Op zich leuk, leerzaam en spannend, maar zoals u allen weet: 'Alleen op weg naar Brabant wordt de wereld warmer'. En dat besef je goed, zo zwervend over al die luchthavens in de wereld.
Ook in een ander opzicht was ik snel weer thuis. De kritiek op de regelneverij van de overheid, geuit door de voorzitter, de heer Joch van de Vall, kwam mij heel bekend voor. Als gedeputeerde was dat een centraal thema in onze contacten.
Dat kan twee dingen betekenen: Óf het bedrijfsleven klaagt altijd, óf de overheid heeft nooit iets aan de problemen gedaan. Niet om het gezellig te houden, maar het is beide niet waar. Ik kom daar nog op terug.

De centrale thema's van mijn reactie op de rede van uw voorzitter zijn de volgende;
leefomgeving, innovatie, regels en de positie van Brabant. Ik zal ze achtereenvolgens bespreken.

Milieu, leefomgeving
Ik begin met ons milieu -eenraarwoordeigenlijk.Hetgaat natuurlijk gewoon om de kwaliteit van onze leefomgeving. En die is de laatste jaren gelukkig sterk verbeterd; bodem, lucht en water zijn aanzienlijk schoner geworden. Maar er is nog veel te doen. Bijvoorbeeld omdat de luchtkwaliteit en chemische stoffen onze gezondheid nog steeds bedreigen en de gevolgen van klimaatverandering steeds zichtbaarder worden.Maar ook omdat een schoon milieu, een aantrekkelijke leefomgeving dus, een zeer belangrijke vestigingsfactor is.
In de concurrentiestrijd van Brabant met de omliggende regio's is deze kwaliteit uiteindelijk doorslaggevend.
In mijn ogen is er alleen toekomst voor Brabant als wij ons, wat onze leefomgeving betreft, als A1-locatie positioneren tussen metropolen als de Randstand, het Ruhrgebied en de grote Belgische steden. Als we dat niet doen, dan worden we de rafelige rand van deze gebieden. U kent die gebieden wel; alles wat goedkoop en lelijk is, zit daar. De kwaliteit zit in de hoogstedelijke centra.
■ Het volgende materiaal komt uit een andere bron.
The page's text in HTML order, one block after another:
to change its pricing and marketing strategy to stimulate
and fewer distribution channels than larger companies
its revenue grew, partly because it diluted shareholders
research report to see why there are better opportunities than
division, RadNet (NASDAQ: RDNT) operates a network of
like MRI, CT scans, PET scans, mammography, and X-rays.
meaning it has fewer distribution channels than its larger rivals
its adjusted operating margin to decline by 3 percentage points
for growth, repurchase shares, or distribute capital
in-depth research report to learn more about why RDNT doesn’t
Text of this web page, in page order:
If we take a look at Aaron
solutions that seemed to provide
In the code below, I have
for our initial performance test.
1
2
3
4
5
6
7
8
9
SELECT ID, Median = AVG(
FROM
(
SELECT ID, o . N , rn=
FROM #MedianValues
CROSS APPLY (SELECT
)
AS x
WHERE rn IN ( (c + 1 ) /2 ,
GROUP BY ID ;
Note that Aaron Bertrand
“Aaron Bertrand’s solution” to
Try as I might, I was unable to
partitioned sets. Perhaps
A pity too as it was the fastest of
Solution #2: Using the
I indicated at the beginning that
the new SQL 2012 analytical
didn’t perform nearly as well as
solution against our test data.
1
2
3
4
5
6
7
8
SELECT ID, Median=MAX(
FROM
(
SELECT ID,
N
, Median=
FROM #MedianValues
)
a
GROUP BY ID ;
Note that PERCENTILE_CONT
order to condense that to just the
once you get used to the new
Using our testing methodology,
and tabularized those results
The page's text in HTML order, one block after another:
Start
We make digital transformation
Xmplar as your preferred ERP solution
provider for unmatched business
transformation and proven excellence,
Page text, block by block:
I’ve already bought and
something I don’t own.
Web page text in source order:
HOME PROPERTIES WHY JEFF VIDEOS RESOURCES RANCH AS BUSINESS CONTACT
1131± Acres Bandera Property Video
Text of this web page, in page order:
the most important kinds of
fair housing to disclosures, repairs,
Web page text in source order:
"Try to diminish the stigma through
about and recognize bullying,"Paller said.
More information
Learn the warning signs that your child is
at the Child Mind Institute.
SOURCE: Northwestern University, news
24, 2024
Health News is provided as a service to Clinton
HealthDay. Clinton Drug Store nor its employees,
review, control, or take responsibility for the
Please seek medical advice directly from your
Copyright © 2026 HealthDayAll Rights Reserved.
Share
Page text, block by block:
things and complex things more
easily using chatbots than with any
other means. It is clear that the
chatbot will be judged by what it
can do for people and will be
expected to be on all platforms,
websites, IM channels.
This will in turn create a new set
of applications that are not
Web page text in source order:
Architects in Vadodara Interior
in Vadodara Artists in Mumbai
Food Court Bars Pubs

Inzet voor ons leefmilieu blijft daarom noodzakelijk. Om verschillende redenen:

* op morele gronden, omdat wij onze rotzooi niet doorgeven aan toekomstige generaties;

* op economische gronden, omdat investeren in ons leefmilieu goed is voor onze concurrentiepositie en niet investeren uiteindelijk zelfs veel duurder is. Bijvoorbeeld als dat leidt tot schade aan onze gezondheid.
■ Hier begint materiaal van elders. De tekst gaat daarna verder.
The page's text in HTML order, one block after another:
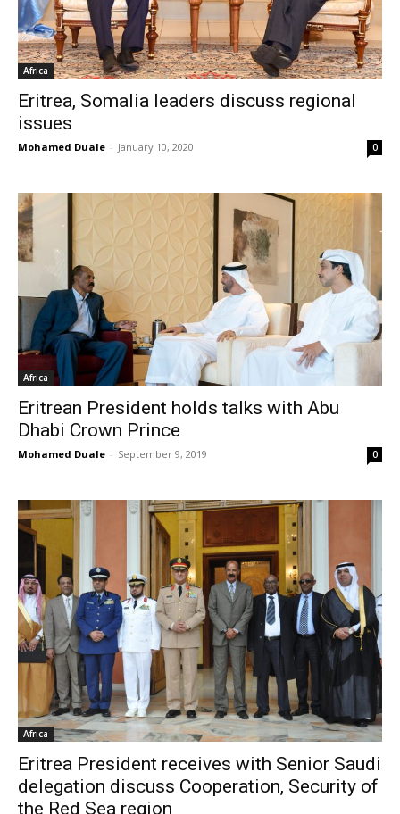
Africa
Eritrea, Somalia leaders discuss regional
issues
Mohamed Duale - January 10, 2020 0
Africa
Eritrean President holds talks with Abu
Dhabi Crown Prince
Mohamed Duale - September 9, 2019 0
Africa
Eritrea President receives with Senior Saudi
delegation discuss Cooperation, Security of
the Red Sea region
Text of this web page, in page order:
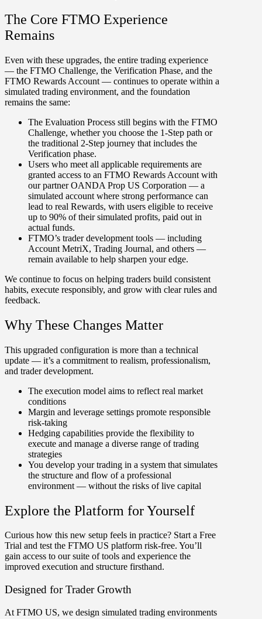
The Core FTMO Experience
Remains
Even with these upgrades, the entire trading experience
— the FTMO Challenge, the Verification Phase, and the
FTMO Rewards Account — continues to operate within a
simulated trading environment, and the foundation
remains the same:
The Evaluation Process still begins with the FTMO
Challenge, whether you choose the 1-Step path or
the traditional 2-Step journey that includes the
Verification phase.
Users who meet all applicable requirements are
granted access to an FTMO Rewards Account with
our partner OANDA Prop US Corporation — a
simulated account where strong performance can
lead to real Rewards, with users eligible to receive
up to 90% of their simulated profits, paid out in
actual funds.
FTMO’s trader development tools — including
Account MetriX, Trading Journal, and others —
remain available to help sharpen your edge.
We continue to focus on helping traders build consistent
habits, execute responsibly, and grow with clear rules and
feedback.
Why These Changes Matter
This upgraded configuration is more than a technical
update — it’s a commitment to realism, professionalism,
and trader development.
The execution model aims to reflect real market
conditions
Margin and leverage settings promote responsible
risk-taking
Hedging capabilities provide the flexibility to
execute and manage a diverse range of trading
strategies
You develop your trading in a system that simulates
the structure and flow of a professional
environment — without the risks of live capital
Explore the Platform for Yourself
Curious how this new setup feels in practice? Start a Free
Trial and test the FTMO US platform risk-free. You’ll
gain access to our suite of tools and experience the
improved execution and structure firsthand.
Designed for Trader Growth
At FTMO US, we design simulated trading environments
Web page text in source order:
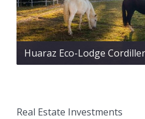
Huaraz Eco-Lodge
Real Estate Investments
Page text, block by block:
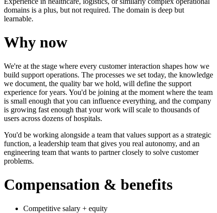
domains is a plus, but not required. The domain is deep but
learnable.
Why now
We're at the stage where every customer interaction shapes how we
build support operations. The processes we set today, the knowledge
we document, the quality bar we hold, will define the support
experience for years. You'd be joining at the moment where the team
is small enough that you can influence everything, and the company
is growing fast enough that your work will scale to thousands of
users across dozens of hospitals.
You'd be working alongside a team that values support as a strategic
function, a leadership team that gives you real autonomy, and an
engineering team that wants to partner closely to solve customer
problems.
Compensation & benefits
Competitive salary + equity
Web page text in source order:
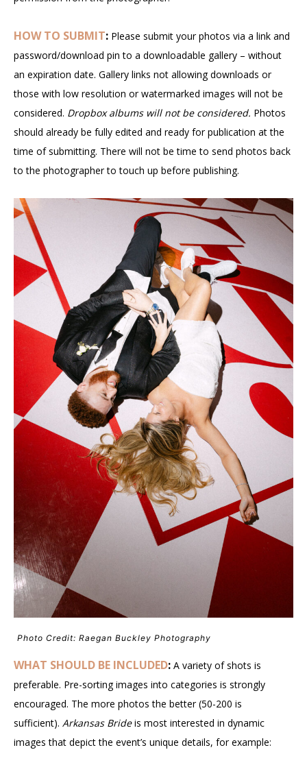
HOW TO SUBMIT: Please submit your photos via a link and
password/download pin to a downloadable gallery – without
an expiration date. Gallery links not allowing downloads or
those with low resolution or watermarked images will not be
considered. Dropbox albums will not be considered. Photos
should already be fully edited and ready for publication at the
time of submitting. There will not be time to send photos back
to the photographer to touch up before publishing.
Photo Credit: Raegan Buckley Photography
WHAT SHOULD BE INCLUDED: A variety of shots is
preferable. Pre-sorting images into categories is strongly
encouraged. The more photos the better (50-200 is
sufficient). Arkansas Brideis most interested in dynamic
images that depict the event’s unique details, for example:
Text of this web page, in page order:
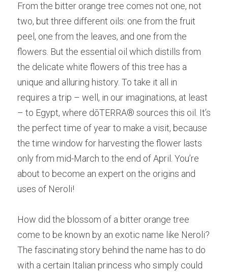
From the bitter orange tree comes not one, not
two, but three different oils: one from the fruit
peel, one from the leaves, and one from the
flowers. But the essential oil which distills from
the delicate white flowers of this tree has a
unique and alluring history. To take it all in
requires a trip – well, in our imaginations, at least
– to Egypt, where dōTERRA® sources this oil. It’s
the perfect time of year to make a visit, because
the time window for harvesting the flower lasts
only from mid-March to the end of April. You’re
about to become an expert on the origins and
uses of Neroli!
How did the blossom of a bitter orange tree
come to be known by an exotic name like Neroli?
The fascinating story behind the name has to do
with a certain Italian princess who simply could
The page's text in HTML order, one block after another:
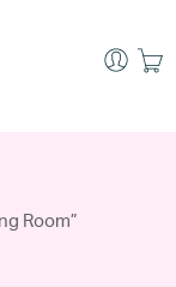
Room”
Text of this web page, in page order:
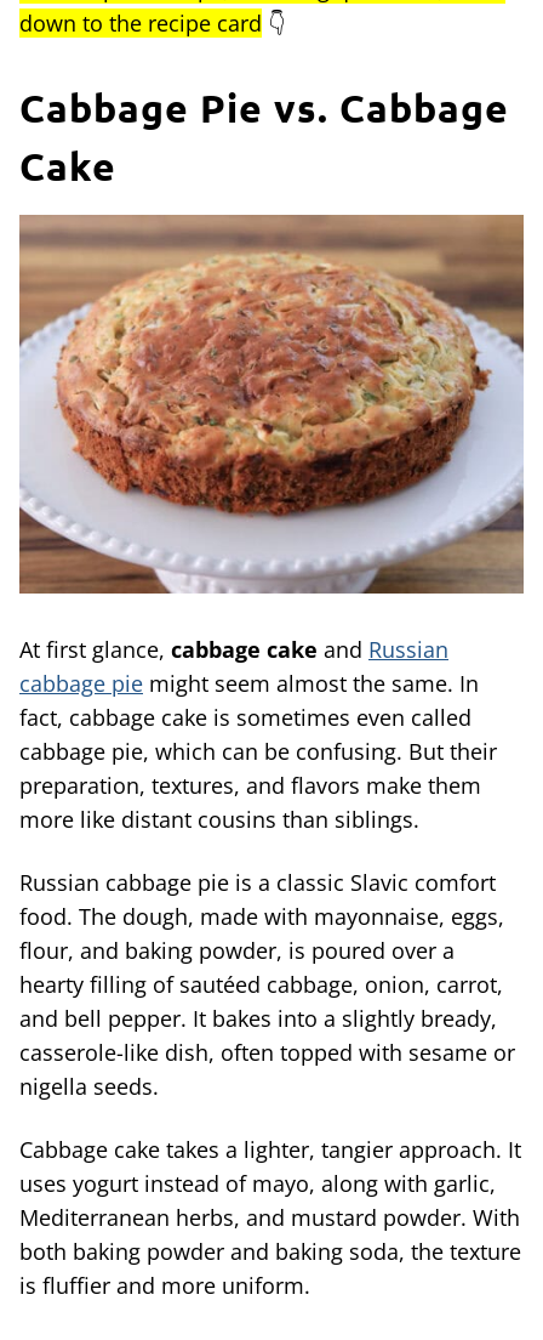
down to the recipe card 👇
Cabbage Pie vs. Cabbage
Cake
At first glance, cabbage cake and Russian
cabbage pie might seem almost the same. In
fact, cabbage cake is sometimes even called
cabbage pie, which can be confusing. But their
preparation, textures, and flavors make them
more like distant cousins than siblings.
Russian cabbage pie is a classic Slavic comfort
food. The dough, made with mayonnaise, eggs,
flour, and baking powder, is poured over a
hearty filling of sautéed cabbage, onion, carrot,
and bell pepper. It bakes into a slightly bready,
casserole-like dish, often topped with sesame or
nigella seeds.
Cabbage cake takes a lighter, tangier approach. It
uses yogurt instead of mayo, along with garlic,
Mediterranean herbs, and mustard powder. With
both baking powder and baking soda, the texture
is fluffier and more uniform.
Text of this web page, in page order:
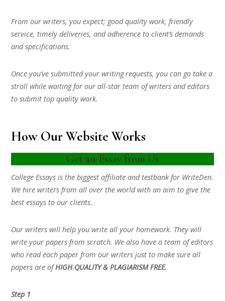
From our writers, you expect; good quality work, friendly
service, timely deliveries, and adherence to client’s demands
and specifications.
Once you’ve submitted your writing requests, you can go take a
stroll while waiting for our all-star team of writers and editors
to submit top quality work.
How Our Website Works
Get an Essay from Us
College Essays is the biggest affiliate and testbank for WriteDen.
We hire writers from all over the world with an aim to give the
best essays to our clients.
Our writers will help you write all your homework. They will
write your papers from scratch. We also have a team of editors
who read each paper from our writers just to make sure all
papers are ofHIGH QUALITY & PLAGIARISM FREE.
Step 1
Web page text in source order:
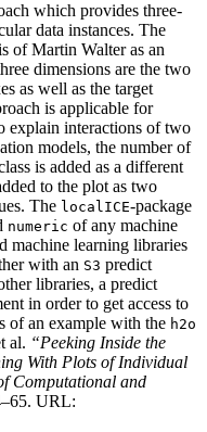
which provides three-
data instances. The
of Martin Walter as an
dimensions are the two
as well as the target
is applicable for
explain interactions of two
models, the number of
is added as a different
to the plot as two
The localICE-package
numeric of any machine
machine learning libraries
with an S3 predict
libraries, a predict
in order to get access to
of an example with the h2o
al. “Peeking Inside the
With Plots of Individual
Computational and
URL:
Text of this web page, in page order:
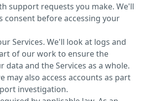
support requests you make. We'll
consent before accessing your
Services. We'll look at logs and
of our work to ensure the
data and the Services as a whole.
may also access accounts as part
investigation.
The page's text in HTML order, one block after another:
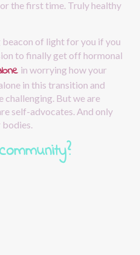
the first time. Truly healthy
of light for you if you
to finally get off hormonal
in worrying how your
in this transition and
challenging. But we are
self-advocates. And only
bodies.
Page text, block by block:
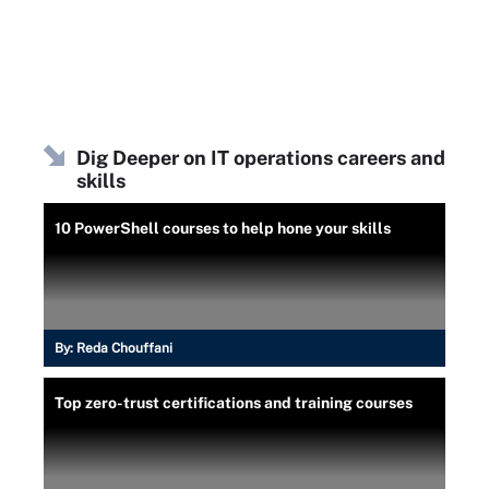
Dig Deeper on IT operations careers and
skills
10 PowerShell courses to help hone your skills
By: Reda Chouffani
Top zero-trust certifications and training courses

Om kort te gaan; wat we willen met ons milieu staat hopelijk ook voor u niet ter discussie.
Maar als het gaat om de instrumenten, de regels waarmee wij onze doelen willen bereiken, heeft de voorzitter wél een punt.

Regels
Ingewikkeld, bureaucratisch, veel administratieve en bestuurlijke lasten, enzovoorts. Dat moet en dat zal ook veranderen. Allereerst worden nu voorbereidingen getroffen om op grote schaal gedetailleerde vergunningen op milieugebied om te zetten in algemene regels waaraan bedrijven en instellingen zich moeten houden. Ik zal u niet vermoeien met de techniek, maar voor het midden- en kleinbedrijf zal op jaarbasis ongeveer 220 miljoen euro minder aan administratieve lasten komen. Simpel omdat een groot deel van die bedrijven geen milieuvergunningen meer nodig hebben.
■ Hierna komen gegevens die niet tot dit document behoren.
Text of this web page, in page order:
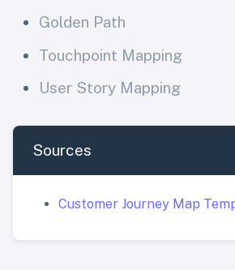
Golden Path
Touchpoint Mapping
User Story Mapping
Sources
Customer Journey Map
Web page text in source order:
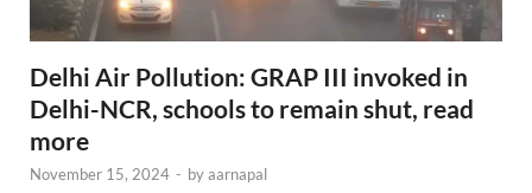
Delhi Air Pollution: GRAP III invoked in
Delhi-NCR, schools to remain shut, read
more
November 15, 2024 - byaarnapal
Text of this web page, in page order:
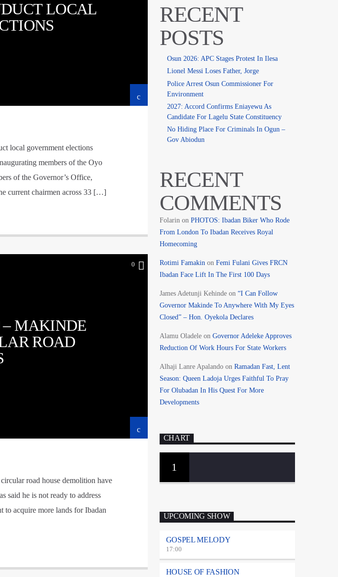
LOCAL
local government elections
members of the Oyo
of the Governor’s Office,
current chairmen across 33 […]
0
– MAKINDE
ROAD
road house demolition have
said he is not ready to address
to acquire more lands for Ibadan
RECENT
POSTS
Osun 2026: APC Stages Protest In Ilesa
Lionel Messi Loses Father, Jorge
Police Arrest Osun Commissioner For
Environment
2027: Accord Confirms Eniayewu As
Candidate For Lagelu State Constituency
No Hiding Place For Criminals In Ogun –
Gov Abiodun
RECENT
COMMENTS
Folarin on PHOTOS: Ibadan Biker Who Rode
From London To Ibadan Receives Royal
Homecoming
Rotimi Famakin on Femi Fulani Gives FRCN
Ibadan Face Lift In The First 100 Days
James Adetunji Kehindeon “I Can Follow
Governor Makinde To Anywhere With My Eyes
Closed” – Hon. Oyekola Declares
Alamu Oladeleon Governor Adeleke Approves
Reduction Of Work Hours For State Workers
Alhaji Lanre Apalandoon Ramadan Fast, Lent
Season: Queen Ladoja Urges Faithful To Pray
For Olubadan In His Quest For More
Developments
CHART
1
UPCOMING SHOW
GOSPEL MELODY
17:00
HOUSE OF FASHION
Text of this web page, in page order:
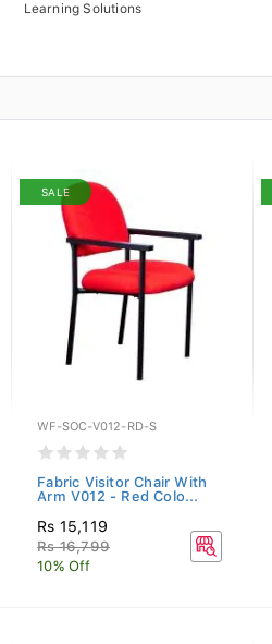
Learning Solutions
SALE
WF-SOC-V012-RD-S
Fabric Visitor Chair With
Arm V012 - Red Colo...
Rs 15,119
Rs 16,799
10% Off
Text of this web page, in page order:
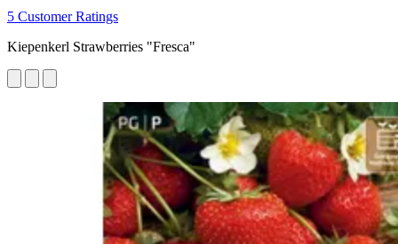
5 Customer Ratings
Kiepenkerl Strawberries "Fresca"
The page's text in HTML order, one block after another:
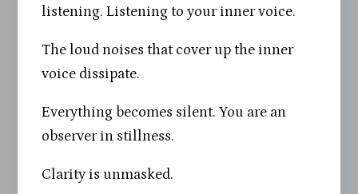
listening. Listening to your inner voice.
The loud noises that cover up the inner
voice dissipate.
Everything becomes silent. You are an
observer in stillness.
Clarity is unmasked.
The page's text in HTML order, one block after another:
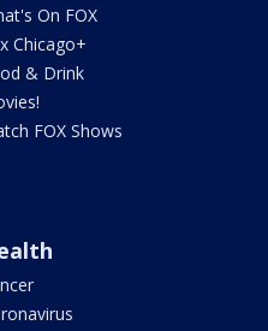
On FOX
Chicago+
& Drink
FOX Shows
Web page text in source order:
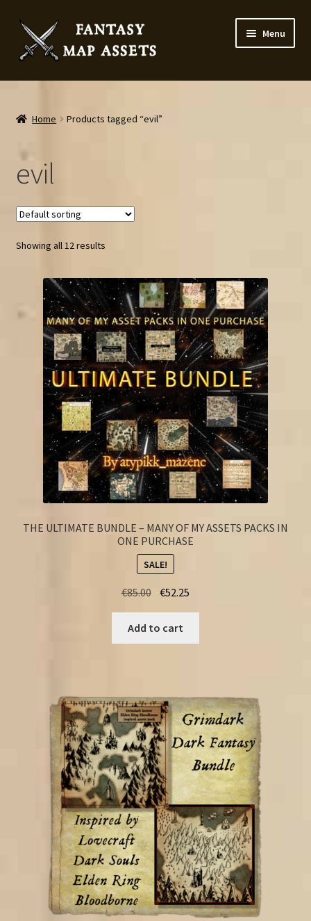
Skip
to
navigation
Skip
to
content
Menu
Home
Map Assets & Resources Shop
Contact
Home Products tagged “evil”
evil
Showing all 12 results
THE ULTIMATE BUNDLE – MANY OF MY ASSETS PACKS IN
ONE PURCHASE
SALE!
€85.00 Original
price
was:
€85.00.
€52.25
price
€52.25.
Add to cart
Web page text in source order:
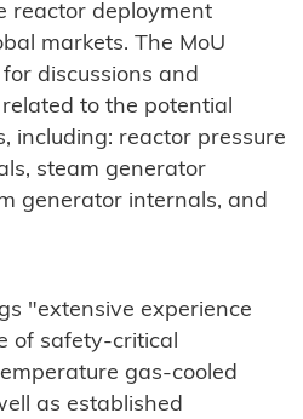
reactor deployment
markets. The MoU
discussions and
to the potential
including: reactor pressure
steam generator
generator internals, and
"extensive experience
of safety-critical
gas-cooled
as established
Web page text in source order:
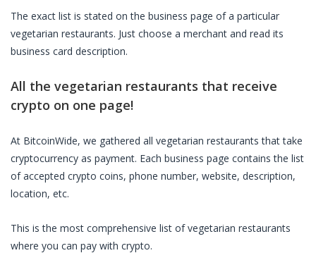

Vervolgens ontwikkelen we nu nieuwe instrumenten die eenvoudiger en slimmer zijn, en die veel meer aansluiten bij de keuzes die het bedrijfsleven gewend is te maken. Emissiehandel is daarvan een voorbeeld.

Innovaties
En last but not least; we zullen eraan bijdragen dat investeren in duurzaamheid en milieu een káns wordt voor economische groei, in plaats van een belemmering. Dat klinkt wat cryptisch, dus zal ik dat nu wat uitwerken. Vooral ook omdat dit rechtstreeks te maken heeft met innovatie, en dan ben ik in deze regio aan het juiste adres.

Grondstoffen en energie zijn duur. Hier efficiënt mee omgaan is daarom goed voor de portemonnee, maar óók goed voor het milieu. De helft van de milieuvervuiling komt immers door het gebruik van energie en grondstoffen.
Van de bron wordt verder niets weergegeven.